Texas State University School of Nursing
Texas State University School of Nursing
Written by Amy Stansbury Friday, 06 June 2008
The Texas State University Board of Regents approved a new nursing program that will be offered at the Round Rock Higher Education Center campus starting in the fall of 2010. Dr. Ruth Welborn, dean of the College of Health Professions at Texas State, said 100 students will be admitted the first year.
“We’re under the gun. We’re going to admit our first class of junior classified students,” Welborn said. “They will have their freshman and sophomore prerequisites prior to being admitted, and those courses could be taken any place.”
Welborn is conducting a national search for three initial faculty for the program, including a director, and expects to have them hired by September.
The RRHEC will soon receive $438,000 from the 2008 Department of Education budget for the new nursing program. St. David’s Community Health Foundation also donated $6 million to help establish the new School of Nursing. In recognition of the donation, Texas State named the school the St. David’s School of Nursing.
Texas State already offers a class in health administration at the Avery building, the first building at the RRHEC campus. Design plans for a second building to house the nursing school will be presented to the Board of Regents for approval in August. The three-story building is expected to be 77,740 sq. ft. and feature classrooms, faculty offices and simulation practice laboratories, which will include a maternal and child health lab, an intensive and critical care lab, medical surgical lab, basic skills lab and a home care lab.
“The home care lab is really kind of unusual. With patients going home so quickly after hospitalization, a lot of the care continues in the home. So, we’re going to have a simulated apartment in which students will benefit from learning how to teach patients how to get around the bed and TV to the bathroom.”
Texas State is planning for more growth at the RRHEC campus in the next few years with the addition of third and fourth buildings, said RRHEC Director Edna Rehbein.
“In January 2009, we will be going to the legislature for money for the third building and possibly the fourth building,” Rehbein said. “The third building will definitely be for health professions or allied health programs. So, as soon as we know we’re getting that money, if we get it, then we’ll know which programs will be coming up here two to three years after that.”

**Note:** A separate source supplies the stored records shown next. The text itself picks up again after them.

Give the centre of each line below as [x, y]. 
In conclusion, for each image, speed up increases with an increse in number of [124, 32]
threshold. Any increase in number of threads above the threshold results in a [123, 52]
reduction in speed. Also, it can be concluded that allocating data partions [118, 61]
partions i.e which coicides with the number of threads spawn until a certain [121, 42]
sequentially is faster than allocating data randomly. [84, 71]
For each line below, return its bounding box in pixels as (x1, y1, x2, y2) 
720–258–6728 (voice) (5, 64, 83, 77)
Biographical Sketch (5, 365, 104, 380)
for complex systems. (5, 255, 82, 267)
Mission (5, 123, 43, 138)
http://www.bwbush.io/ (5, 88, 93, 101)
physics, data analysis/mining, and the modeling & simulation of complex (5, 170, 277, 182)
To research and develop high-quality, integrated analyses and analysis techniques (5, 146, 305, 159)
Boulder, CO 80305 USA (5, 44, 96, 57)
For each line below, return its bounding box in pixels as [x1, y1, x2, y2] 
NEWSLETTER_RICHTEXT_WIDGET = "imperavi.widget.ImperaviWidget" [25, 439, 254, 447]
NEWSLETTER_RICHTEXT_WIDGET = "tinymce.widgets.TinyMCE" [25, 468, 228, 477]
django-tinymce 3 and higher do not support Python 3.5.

The recent annexation of the rest of the Round Rock Independent School District into the ACC district and Texas State’s new School of Nursing is increasing educational opportunity for students, according to Rehbein.
“The whole idea is seamless education from high school, with those students taking some Early College Start classes, and then going on to ACC and eventually transferring to Texas State for their upper level courses,” Rehbein said. “Students will know early-on the courses they take at ACC will transfer to Texas State.”

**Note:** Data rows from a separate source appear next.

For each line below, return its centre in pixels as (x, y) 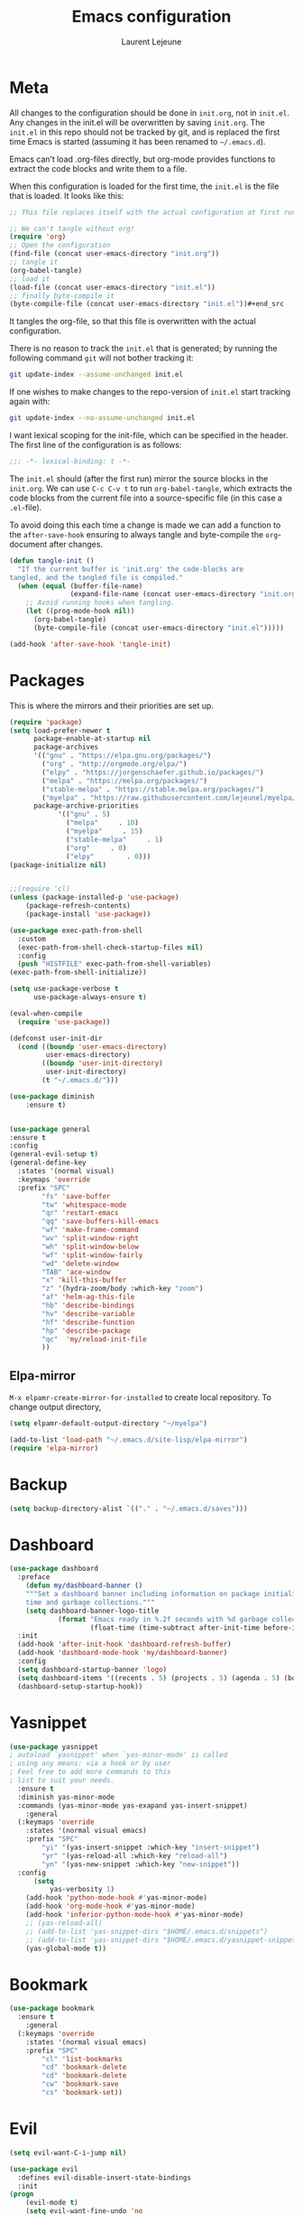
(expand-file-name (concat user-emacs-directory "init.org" (185, 594)
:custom (32, 939)
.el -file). (26, 507)
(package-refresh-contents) (78, 906)
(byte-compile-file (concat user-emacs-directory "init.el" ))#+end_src (147, 304)
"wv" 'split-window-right (91, 1238)
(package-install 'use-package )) (88, 914)
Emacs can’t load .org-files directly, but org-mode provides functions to (142, 159)

The ACC annexation is positive for Texas State and the RRHEC, Rehbein said.
“We’re getting pretty full at the Avery building and we’re [Texas State] going to need some additional space, so it’s probably time for [ACC] to move into their building and vacate some of the space they’ve been using here,” she said. “The plan was always for ACC to move into their space within about five years.”
ACC has always been the largest feeder into Texas State in San Marcos, so Rehbein expects ACC to continue to be a natural feeder into the university’s campus in Round Rock, too.
“It’s definitely going to impact our enrollment because with ACC being able to offer many more of the core classes and many more of the majors that they offer, it’s just going to increase that transfer rate significantly,” Rehbein said. “We anticipate many of those students continuing with us when they get to the junior level courses.”
Texas State will be able to offer more core classes once ACC opens its new building in the fall of 2010.
“Some of the majors we offer still require certain core classes that students need, like history and upper level literature that students can’t get at ACC because they’re upper-level courses,” Rehbein said. “Right now, sometimes they’re actually having to go down to San Marcos, which of course is not what they want to do.”